*** Listed records Section Begins ***
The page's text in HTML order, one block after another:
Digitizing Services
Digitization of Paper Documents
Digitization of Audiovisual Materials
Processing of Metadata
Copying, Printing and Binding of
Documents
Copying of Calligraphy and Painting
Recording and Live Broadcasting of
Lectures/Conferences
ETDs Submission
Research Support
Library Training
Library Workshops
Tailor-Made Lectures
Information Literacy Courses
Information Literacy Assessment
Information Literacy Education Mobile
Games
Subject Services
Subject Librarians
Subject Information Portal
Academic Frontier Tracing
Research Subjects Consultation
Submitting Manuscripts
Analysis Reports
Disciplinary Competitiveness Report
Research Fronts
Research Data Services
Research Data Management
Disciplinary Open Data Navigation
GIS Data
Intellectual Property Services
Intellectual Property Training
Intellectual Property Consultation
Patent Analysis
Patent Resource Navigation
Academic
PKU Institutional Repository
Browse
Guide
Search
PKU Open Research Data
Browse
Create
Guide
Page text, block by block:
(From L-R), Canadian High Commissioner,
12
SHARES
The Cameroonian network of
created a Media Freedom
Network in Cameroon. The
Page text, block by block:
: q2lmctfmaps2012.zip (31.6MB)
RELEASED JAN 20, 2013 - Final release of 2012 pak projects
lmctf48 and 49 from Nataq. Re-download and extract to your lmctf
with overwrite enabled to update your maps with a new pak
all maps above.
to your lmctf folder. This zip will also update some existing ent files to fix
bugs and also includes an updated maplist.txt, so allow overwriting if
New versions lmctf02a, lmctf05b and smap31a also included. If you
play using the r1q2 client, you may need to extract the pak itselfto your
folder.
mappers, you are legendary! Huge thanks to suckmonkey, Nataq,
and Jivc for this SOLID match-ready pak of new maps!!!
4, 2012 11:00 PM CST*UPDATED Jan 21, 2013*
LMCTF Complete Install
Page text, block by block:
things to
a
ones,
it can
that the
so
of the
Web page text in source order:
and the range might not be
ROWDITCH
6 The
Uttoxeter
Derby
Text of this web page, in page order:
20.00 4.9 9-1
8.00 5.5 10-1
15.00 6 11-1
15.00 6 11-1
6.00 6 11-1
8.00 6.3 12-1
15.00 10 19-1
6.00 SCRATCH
*** Listed records Section Ends ***
> Assignment: Down to the last line, copy the entries above exactly.

> Worked solution:
The page's text in HTML order, one block after another:
Digitizing Services
Digitization of Paper Documents
Digitization of Audiovisual Materials
Processing of Metadata
Copying, Printing and Binding of
Documents
Copying of Calligraphy and Painting
Recording and Live Broadcasting of
Lectures/Conferences
ETDs Submission
Research Support
Library Training
Library Workshops
Tailor-Made Lectures
Information Literacy Courses
Information Literacy Assessment
Information Literacy Education Mobile
Games
Subject Services
Subject Librarians
Subject Information Portal
Academic Frontier Tracing
Research Subjects Consultation
Submitting Manuscripts
Analysis Reports
Disciplinary Competitiveness Report
Research Fronts
Research Data Services
Research Data Management
Disciplinary Open Data Navigation
GIS Data
Intellectual Property Services
Intellectual Property Training
Intellectual Property Consultation
Patent Analysis
Patent Resource Navigation
Academic
PKU Institutional Repository
Browse
Guide
Search
PKU Open Research Data
Browse
Create
Guide
Page text, block by block:
(From L-R), Canadian High Commissioner,
12
SHARES
The Cameroonian network of
created a Media Freedom
Network in Cameroon. The
Page text, block by block:
: q2lmctfmaps2012.zip (31.6MB)
RELEASED JAN 20, 2013 - Final release of 2012 pak projects
lmctf48 and 49 from Nataq. Re-download and extract to your lmctf
with overwrite enabled to update your maps with a new pak
all maps above.
to your lmctf folder. This zip will also update some existing ent files to fix
bugs and also includes an updated maplist.txt, so allow overwriting if
New versions lmctf02a, lmctf05b and smap31a also included. If you
play using the r1q2 client, you may need to extract the pak itselfto your
folder.
mappers, you are legendary! Huge thanks to suckmonkey, Nataq,
and Jivc for this SOLID match-ready pak of new maps!!!
4, 2012 11:00 PM CST*UPDATED Jan 21, 2013*
LMCTF Complete Install
Page text, block by block:
things to
a
ones,
it can
that the
so
of the
Web page text in source order:
and the range might not be
ROWDITCH
6 The
Uttoxeter
Derby
Text of this web page, in page order:
20.00 4.9 9-1
8.00 5.5 10-1
15.00 6 11-1
15.00 6 11-1
6.00 6 11-1
8.00 6.3 12-1
15.00 10 19-1
6.00 SCRATCH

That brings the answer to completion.